START Source information
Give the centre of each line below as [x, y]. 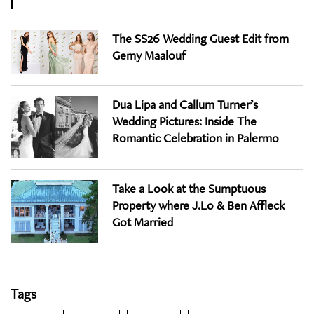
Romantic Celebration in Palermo [196, 137]
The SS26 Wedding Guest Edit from [200, 38]
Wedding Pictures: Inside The [184, 121]
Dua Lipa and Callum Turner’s [185, 104]
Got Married [143, 221]
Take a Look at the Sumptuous [189, 188]
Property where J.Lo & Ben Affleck [198, 205]
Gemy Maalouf [149, 55]
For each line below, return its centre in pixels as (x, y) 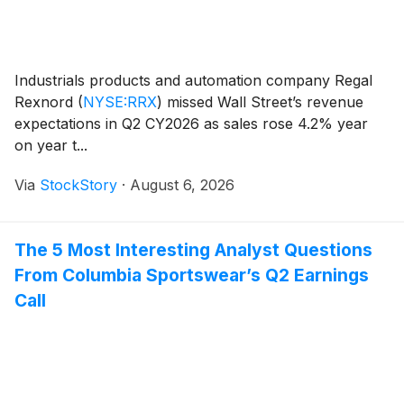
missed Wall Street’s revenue (263, 101)
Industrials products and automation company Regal (193, 80)
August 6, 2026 (182, 184)
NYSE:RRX (120, 101)
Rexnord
END Source information
— Description of the task —
Which lines above include "Wedding"? Show each of them by copying it.

— Answer section —
The SS26 Wedding Guest Edit from [200, 38]
Wedding Pictures: Inside The [184, 121]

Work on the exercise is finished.